* [ABOUT THIS EXERCISE]:
For each entry below, copy the text exactly and leave out any picture.

* [DATA SECTION]:
-=-=-=-=-

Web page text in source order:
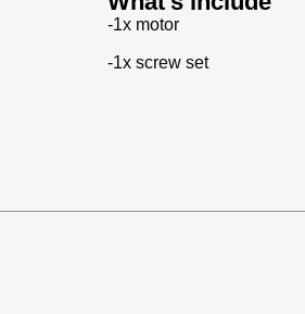
-1x motor
-1x screw set
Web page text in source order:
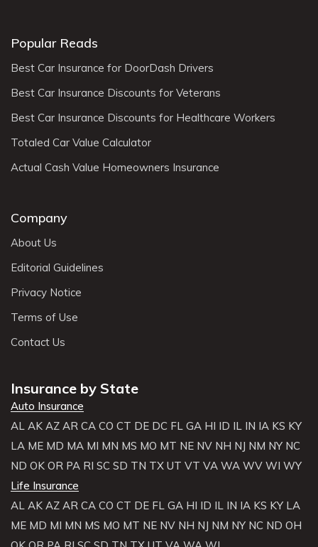
Popular Reads
Best Car Insurance for DoorDash Drivers
Best Car Insurance Discounts for Veterans
Best Car Insurance Discounts for Healthcare Workers
Totaled Car Value Calculator
Actual Cash Value Homeowners Insurance
Company
About Us
Editorial Guidelines
Privacy Notice
Terms of Use
Contact Us
Insurance by State
Auto Insurance
AL AK AZ AR CA CO CT DE DC FL GA HI ID IL IN IA KS KY
LA ME MD MA MI MN MS MO MT NE NV NH NJ NM NY NC
ND OK OR PA RI SC SD TN TX UT VT VA WA WV WI WY
Life Insurance
AL AK AZ AR CA CO CT DE FL GA HI ID IL IN IA KS KY LA
ME MD MI MN MS MO MT NE NV NH NJ NM NY NC ND OH

-=-=-=-=-

* [YOUR SOLUTION]:
Web page text in source order:
-1x motor
-1x screw set
Web page text in source order:
Popular Reads
Best Car Insurance for DoorDash Drivers
Best Car Insurance Discounts for Veterans
Best Car Insurance Discounts for Healthcare Workers
Totaled Car Value Calculator
Actual Cash Value Homeowners Insurance
Company
About Us
Editorial Guidelines
Privacy Notice
Terms of Use
Contact Us
Insurance by State
Auto Insurance
AL AK AZ AR CA CO CT DE DC FL GA HI ID IL IN IA KS KY
LA ME MD MA MI MN MS MO MT NE NV NH NJ NM NY NC
ND OK OR PA RI SC SD TN TX UT VT VA WA WV WI WY
Life Insurance
AL AK AZ AR CA CO CT DE FL GA HI ID IL IN IA KS KY LA
ME MD MI MN MS MO MT NE NV NH NJ NM NY NC ND OH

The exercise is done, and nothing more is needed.